GPT-4.1 is used as the judge, and its inherent limitations may affect evaluation accuracy.
Time-sensitive scenarios in which answers evolve as events develop are not examined; the paper explicitly identifies this as future work.
The quality of the search engine API (Tavily) influences results, yet the paper does not ablate the effect of different search engines.

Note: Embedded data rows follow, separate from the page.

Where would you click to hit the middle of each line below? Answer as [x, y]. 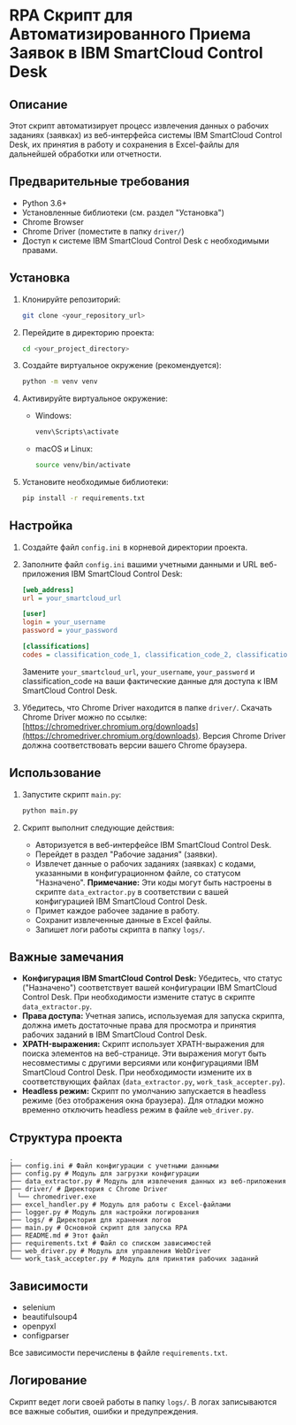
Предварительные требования [99, 182]
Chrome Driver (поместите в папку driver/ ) [103, 231]
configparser [46, 1335]
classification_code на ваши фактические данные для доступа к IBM [150, 681]
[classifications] [56, 647]
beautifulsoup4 [49, 1316]
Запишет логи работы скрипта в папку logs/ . [120, 929]
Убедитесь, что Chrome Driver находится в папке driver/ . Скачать [147, 707]
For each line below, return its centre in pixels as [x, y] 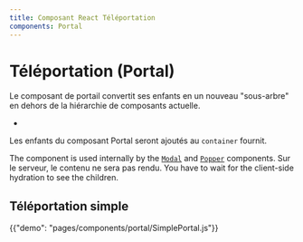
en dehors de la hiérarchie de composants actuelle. [105, 106]
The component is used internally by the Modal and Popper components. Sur [150, 159]
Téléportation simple [69, 206]
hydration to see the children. [64, 178]
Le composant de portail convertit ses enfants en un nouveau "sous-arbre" [149, 96]
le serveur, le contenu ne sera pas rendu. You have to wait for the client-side [151, 168]
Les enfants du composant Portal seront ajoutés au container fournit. [138, 140]
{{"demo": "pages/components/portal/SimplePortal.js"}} [114, 228]
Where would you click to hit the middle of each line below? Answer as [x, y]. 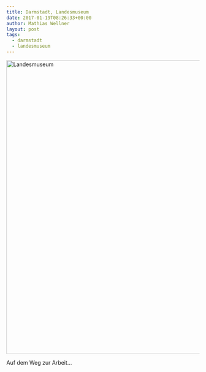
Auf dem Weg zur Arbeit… [39, 362]
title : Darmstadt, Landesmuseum [48, 12]
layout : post [23, 29]
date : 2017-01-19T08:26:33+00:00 [49, 18]
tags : [13, 35]
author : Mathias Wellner [38, 23]
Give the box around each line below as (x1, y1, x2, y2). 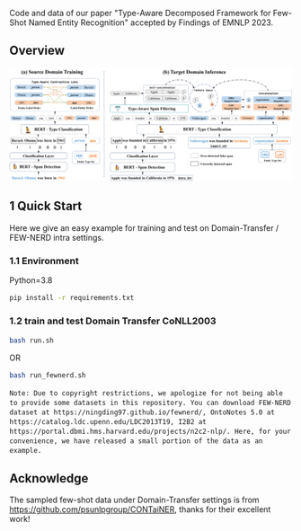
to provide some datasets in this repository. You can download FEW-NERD (9, 399, 292, 408)
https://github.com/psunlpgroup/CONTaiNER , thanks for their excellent (9, 503, 271, 515)
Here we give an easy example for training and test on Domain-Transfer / (9, 222, 279, 233)
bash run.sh (9, 336, 54, 345)
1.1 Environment (9, 254, 79, 267)
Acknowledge (9, 471, 89, 486)
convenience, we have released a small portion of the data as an (9, 437, 263, 446)
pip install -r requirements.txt (9, 294, 135, 303)
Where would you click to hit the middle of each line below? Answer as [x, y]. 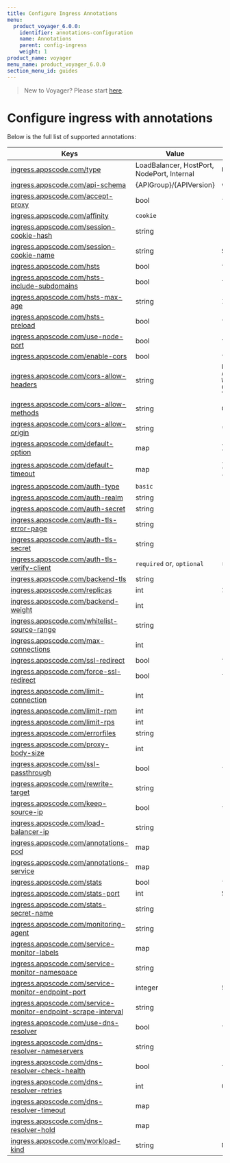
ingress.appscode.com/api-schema [68, 185]
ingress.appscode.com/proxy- [60, 744]
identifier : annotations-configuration [76, 33]
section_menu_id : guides [42, 71]
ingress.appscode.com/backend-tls [68, 579]
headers [24, 384]
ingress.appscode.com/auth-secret [68, 509]
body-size [27, 753]
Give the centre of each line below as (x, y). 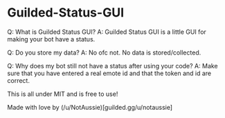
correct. (18, 80)
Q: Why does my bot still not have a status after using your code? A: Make (112, 66)
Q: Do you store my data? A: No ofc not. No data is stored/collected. (104, 52)
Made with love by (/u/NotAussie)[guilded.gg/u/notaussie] (90, 107)
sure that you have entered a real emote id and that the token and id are (109, 73)
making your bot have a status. (51, 39)
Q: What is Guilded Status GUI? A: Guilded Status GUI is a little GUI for (107, 32)
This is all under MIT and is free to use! (63, 94)
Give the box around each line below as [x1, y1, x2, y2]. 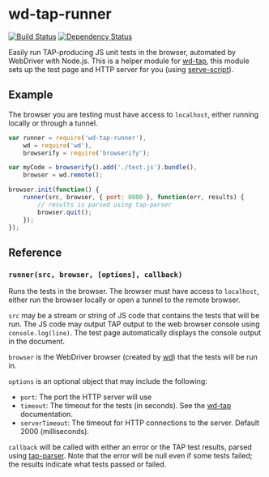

vs. FreshQA/SealQA: These benchmarks update answers over time while keeping questions fixed, meaning the questions themselves may already be memorized by models. LiveNewsBench updates both questions and answers simultaneously, providing more thorough memorization resistance.
vs. BrowseComp: BrowseComp uses static, non-updating questions and primarily measures search depth rather than temporal recency. LiveNewsBench emphasizes the combination of news timeliness and multi-hop reasoning.
vs. RealTimeQA: Both benchmarks update periodically, but RealTimeQA produces only approximately 10 questions per update from manually curated trivia on news websites. LiveNewsBench's automated pipeline operates at a substantially larger scale (1,000+ instances per version).
vs. Deep Research Bench: The former evaluates subjective quality of long-form reports, while LiveNewsBench evaluates objective correctness of short factual answers; the two are complementary rather than substitutable.

Rating¶

Novelty: ⭐⭐⭐⭐ The design of a fully automated, periodically refreshed, memorization-resistant search benchmark is genuinely novel, though the core intuition (using news articles to resist memorization) is relatively straightforward.
Experimental Thoroughness: ⭐⭐⭐⭐⭐ Evaluates 13 LLMs and 2 official APIs with multiple ablations (search budget, memorization test, full set vs. human-verified subset); the analysis is highly comprehensive.
Writing Quality: ⭐⭐⭐⭐⭐ The paper is logically structured with well-motivated contributions; the comparison table against related work is particularly clear and informative.
Value: ⭐⭐⭐⭐ Fills an important gap in agentic search evaluation and provides long-term value to the community through its sustainable update mechanism.